TASK DETAILS |
Copy nothing but the lines below, from the one with "extattrctl showattr attrfile [292, 172]" through the one with "chains characterized by", exactly as written; no pictures should appear.

INFORMATION PROVIDED |
--- START ---
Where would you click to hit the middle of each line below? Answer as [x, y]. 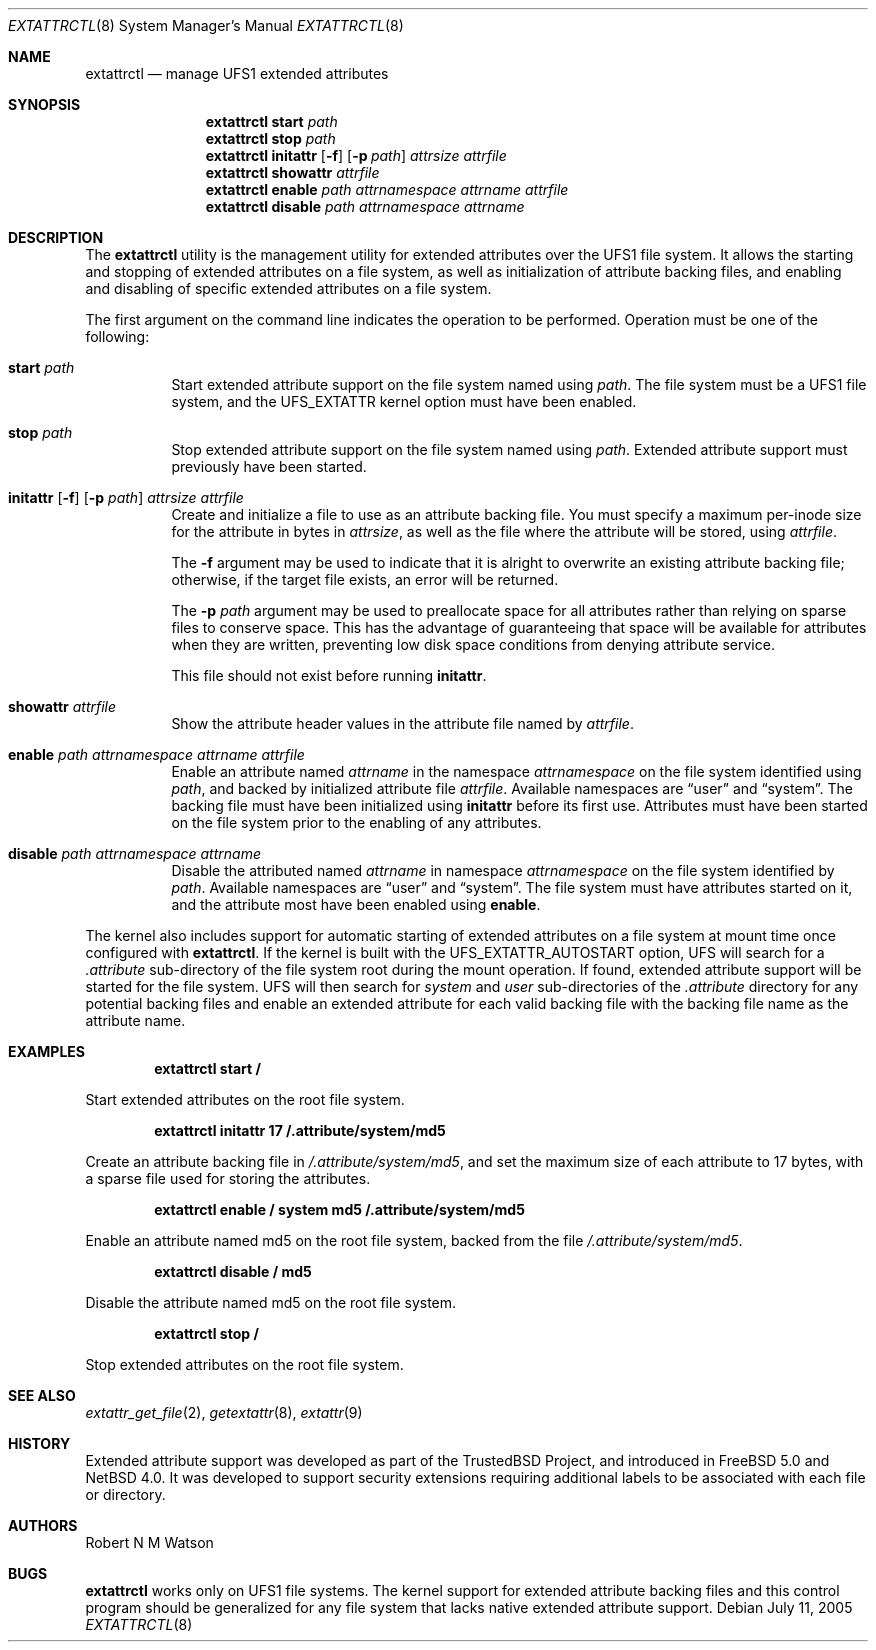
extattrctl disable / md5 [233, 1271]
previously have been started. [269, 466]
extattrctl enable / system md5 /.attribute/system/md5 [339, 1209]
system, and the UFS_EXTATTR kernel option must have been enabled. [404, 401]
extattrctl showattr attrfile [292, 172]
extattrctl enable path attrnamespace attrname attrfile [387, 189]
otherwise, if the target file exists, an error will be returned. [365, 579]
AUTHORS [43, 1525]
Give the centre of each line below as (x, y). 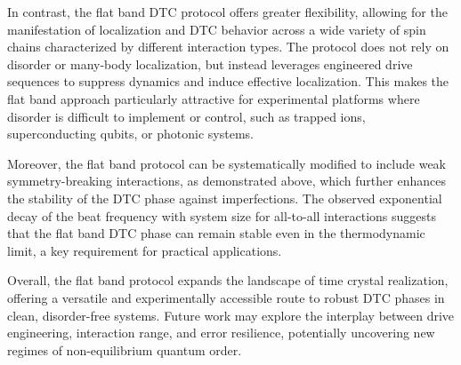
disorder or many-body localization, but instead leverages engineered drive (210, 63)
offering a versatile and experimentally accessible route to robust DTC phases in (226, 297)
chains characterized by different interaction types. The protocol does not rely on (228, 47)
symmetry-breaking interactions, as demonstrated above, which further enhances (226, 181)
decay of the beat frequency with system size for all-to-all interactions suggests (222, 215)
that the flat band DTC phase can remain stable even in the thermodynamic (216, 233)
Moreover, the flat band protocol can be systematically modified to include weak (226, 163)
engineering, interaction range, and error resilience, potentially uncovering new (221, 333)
--- END ---
SOLUTION FOR THIS TASK |
extattrctl showattr attrfile [292, 172]
extattrctl enable path attrnamespace attrname attrfile [387, 189]
otherwise, if the target file exists, an error will be returned. [365, 579]
AUTHORS [43, 1525]
Give the centre of each line below as (x, y). 
disorder or many-body localization, but instead leverages engineered drive (210, 63)
offering a versatile and experimentally accessible route to robust DTC phases in (226, 297)
chains characterized by different interaction types. The protocol does not rely on (228, 47)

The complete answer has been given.